StationAddresses <- paste(StationNames,", Washington, DC", sep="")
write.csv(StationAddresses,"stations.csv")

bikes$Station.Name <- as.factor(bikes$Station.Name)

#go to http://www.findlatitudeandlongitude.com/batch-geocode/ to convert addresses into coordinates
#save results as stationLatLong.csv

coordData <- read.csv("stationLatLong.csv")

coordData$original.address <- StationNames
names(coordData)[1] <- names(bikes)[3]

mapdata <- merge(bikes,coordData, by="Station.Name")
mapdata <- subset(mapdata,!is.na(longitude))
mapdata <- subset(mapdata, Year == 2014 & Month == "Dec")

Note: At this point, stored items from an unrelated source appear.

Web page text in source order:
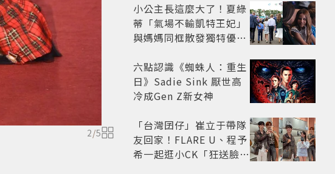
2/5
小公主長這麼大了！夏綠
蒂「氣場不輸凱特王妃」
與媽媽同框散發獨特優雅
六點認識《蜘蛛人：重生
日》Sadie Sink 厭世高
冷成Gen Z新女神
「台灣囝仔」崔立于帶隊
友回家！FLARE U、程予
希一起逛小CK「狂送臉頰
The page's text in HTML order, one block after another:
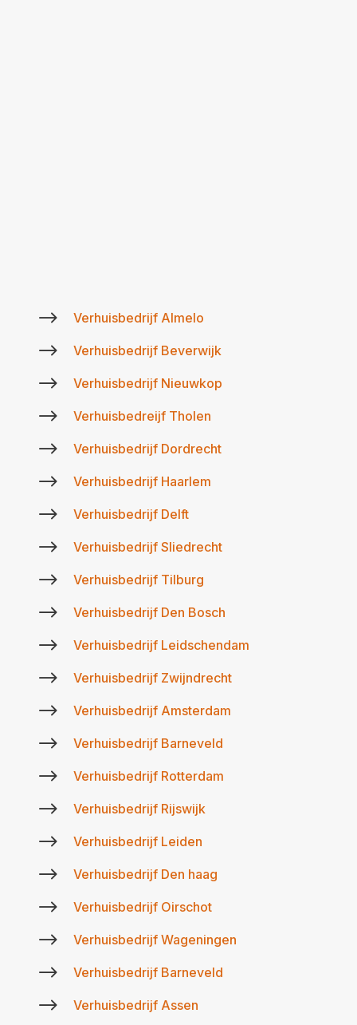
$ Verhuisbedrijf Almelo
$ Verhuisbedrijf Beverwijk
$ Verhuisbedrijf Nieuwkop
$ Verhuisbedreijf Tholen
$ Verhuisbedrijf Dordrecht
$ Verhuisbedrijf Haarlem
$ Verhuisbedrijf Delft
$ Verhuisbedrijf Sliedrecht
$ Verhuisbedrijf Tilburg
$ Verhuisbedrijf Den Bosch
$ Verhuisbedrijf Leidschendam
$ Verhuisbedrijf Zwijndrecht
$ Verhuisbedrijf Amsterdam
$ Verhuisbedrijf Barneveld
$ Verhuisbedrijf Rotterdam
$ Verhuisbedrijf Rijswijk
$ Verhuisbedrijf Leiden
$ Verhuisbedrijf Den haag
$ Verhuisbedrijf Oirschot
$ Verhuisbedrijf Wageningen
$ Verhuisbedrijf Barneveld
$ Verhuisbedrijf Assen
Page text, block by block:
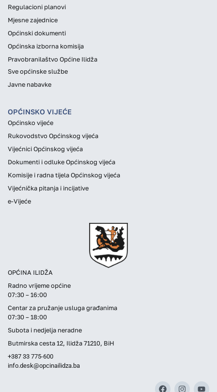
OPĆINA ILIDŽA
Radno vrijeme općine
07:30 – 16:00
Centar za pružanje usluga građanima
07:30 – 18:00
Subota i nedjelja neradne
Butmirska cesta 12, Ilidža 71210, BiH
+387 33 775-600
info.desk@opcinailidza.ba
Regulacioni planovi
Mjesne zajednice
Općinski dokumenti
Općinska izborna komisija
Pravobranilaštvo Općine Ilidža
Sve općinske službe
Javne nabavke
OPĆINSKO VIJEĆE
Općinsko vijeće
Rukovodstvo Općinskog vijeća
Vijećnici Općinskog vijeća
Dokumenti i odluke Općinskog vijeća
Komisije i radna tijela Općinskog vijeća
Vijećnička pitanja i incijative
e-Vijeće
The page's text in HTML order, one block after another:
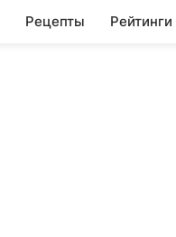
Рецепты Рейтинги
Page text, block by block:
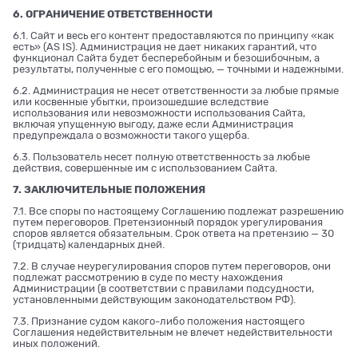
6. ОГРАНИЧЕНИЕ ОТВЕТСТВЕННОСТИ
6.1. Сайт и весь его контент предоставляются по принципу «как
есть» (AS IS). Администрация не дает никаких гарантий, что
функционал Сайта будет бесперебойным и безошибочным, а
результаты, полученные с его помощью, — точными и надежными.
6.2. Администрация не несет ответственности за любые прямые
или косвенные убытки, произошедшие вследствие
использования или невозможности использования Сайта,
включая упущенную выгоду, даже если Администрация
предупреждала о возможности такого ущерба.
6.3. Пользователь несет полную ответственность за любые
действия, совершенные им с использованием Сайта.
7. ЗАКЛЮЧИТЕЛЬНЫЕ ПОЛОЖЕНИЯ
7.1. Все споры по настоящему Соглашению подлежат разрешению
путем переговоров. Претензионный порядок урегулирования
споров является обязательным. Срок ответа на претензию — 30
(тридцать) календарных дней.
7.2. В случае неурегулирования споров путем переговоров, они
подлежат рассмотрению в суде по месту нахождения
Администрации (в соответствии с правилами подсудности,
установленными действующим законодательством РФ).
7.3. Признание судом какого-либо положения настоящего
Соглашения недействительным не влечет недействительности
иных положений.
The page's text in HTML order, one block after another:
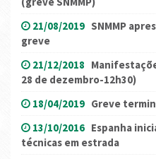
21/08/2019 SNMMP
greve
21/12/2018
28 de dezembro-12h30)
18/04/2019 Greve
13/10/2016 Espanha
técnicas em estrada
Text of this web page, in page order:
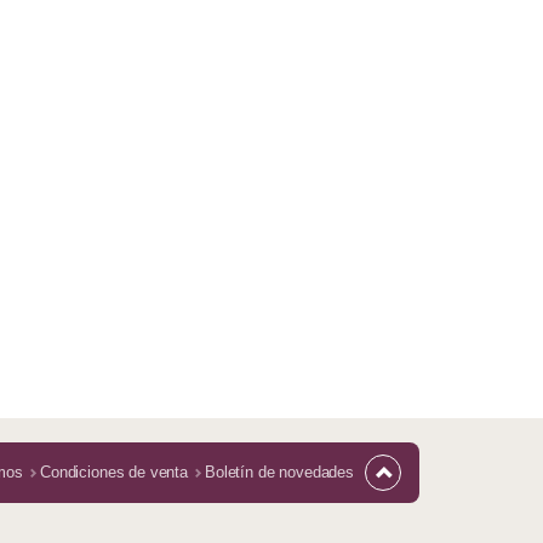
Condiciones de venta Boletín de novedades
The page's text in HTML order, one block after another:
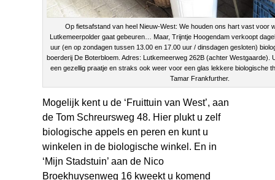
Op fietsafstand van heel Nieuw-West: We houden ons hart vast voor
Lutkemeerpolder gaat gebeuren… Maar, Trijntje Hoogendam verkoopt
uur (en op zondagen tussen 13.00 en 17.00 uur / dinsdagen gesloten)
boerderij De Boterbloem. Adres: Lutkemeerweg 262B (achter Westgaarde).
een gezellig praatje en straks ook weer voor een glas lekkere biologische
Tamar Frankfurther.
Mogelijk kent u de ‘Fruittuin van West’, aan
de Tom Schreursweg 48. Hier plukt u zelf
biologische appels en peren en kunt u
winkelen in de biologische winkel. En in
‘Mijn Stadstuin’ aan de Nico
Broekhuysenweg 16 kweekt u komend
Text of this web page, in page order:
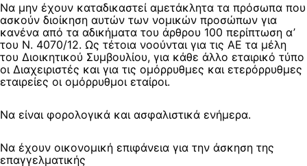
Να μην έχουν καταδικαστεί αμετάκλητα τα πρόσωπα που
ασκούν διοίκηση αυτών των νομικών προσώπων για
κανένα από τα αδικήματα του άρθρου 100 περίπτωση α’
του Ν. 4070/12. Ως τέτοια νοούνται για τις ΑΕ τα μέλη
του Διοικητικού Συμβουλίου, για κάθε άλλο εταιρικό τύπο
οι Διαχειριστές και για τις ομόρρυθμες και ετερόρρυθμες
εταιρείες οι ομόρρυθμοι εταίροι.
Να είναι φορολογικά και ασφαλιστικά ενήμερα.
Να έχουν οικονομική επιφάνεια για την άσκηση της
επαγγελματικής
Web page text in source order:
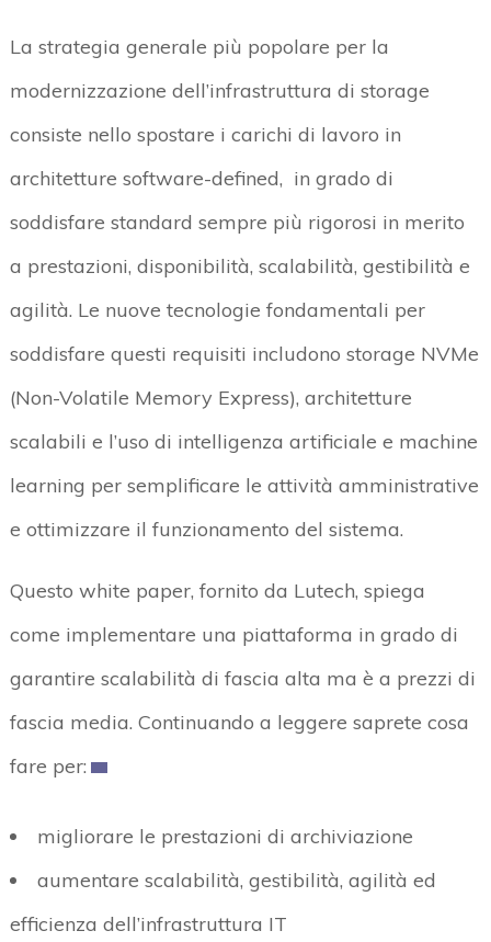
La strategia generale più popolare per la
modernizzazione dell’infrastruttura di storage
consiste nello spostare i carichi di lavoro in
architetture software-defined, in grado di
soddisfare standard sempre più rigorosi in merito
a prestazioni, disponibilità, scalabilità, gestibilità e
agilità. Le nuove tecnologie fondamentali per
soddisfare questi requisiti includono storage NVMe
(Non-Volatile Memory Express), architetture
scalabili e l’uso di intelligenza artificiale e machine
learning per semplificare le attività amministrative
e ottimizzare il funzionamento del sistema.
Questo white paper, fornito da Lutech, spiega
come implementare una piattaforma in grado di
garantire scalabilità di fascia alta ma è a prezzi di
fascia media. Continuando a leggere saprete cosa
fare per:
migliorare le prestazioni di archiviazione
aumentare scalabilità, gestibilità, agilità ed
efficienza dell’infrastruttura IT
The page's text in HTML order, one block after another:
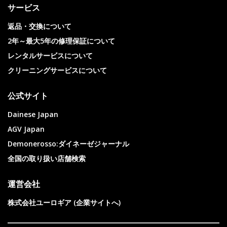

longLim <- c(min(mapdata$longitude)-.01,max(mapdata$longitude)+.01)
latLim <- c(min(mapdata$latitude)-.01,max(mapdata$latitude)+.01)
p <- ggplot()
p <- p + geom_polygon( data=dc, aes(x=long, y=lat, group = group),colour="white", fill="grey10" )

p <- p + geom_point(data=mapdata, aes(x=longitude, y=latitude,color=Arrivals))
p <- p + coord_map(xlim=longLim, ylim=latLim)
p <- p + scale_color_gradient(low="lightblue", high="red")
p

We could restrict our attention to DC stations.

mapdata <- merge(bikes,coordData, by="Station.Name")
mapdata <- subset(mapdata,!is.na(longitude))
mapdata <- subset(mapdata, Year == 2014 & Month == "Dec" & Municipality == "Washington, DC")

longLim <- c(min(mapdata$longitude),max(mapdata$longitude))
latLim <- c(min(mapdata$latitude),max(mapdata$latitude))

p <- ggplot()
p <- p + geom_polygon( data=dc, aes(x=long, y=lat, group = group),colour="white", fill="grey65" )

p <- p + geom_point(data=mapdata, aes(x=longitude, y=latitude,color=Arrivals))
p <- p + coord_map(xlim=longLim, ylim=latLim)
p <- p + scale_color_gradient(low="lightblue", high="red")
p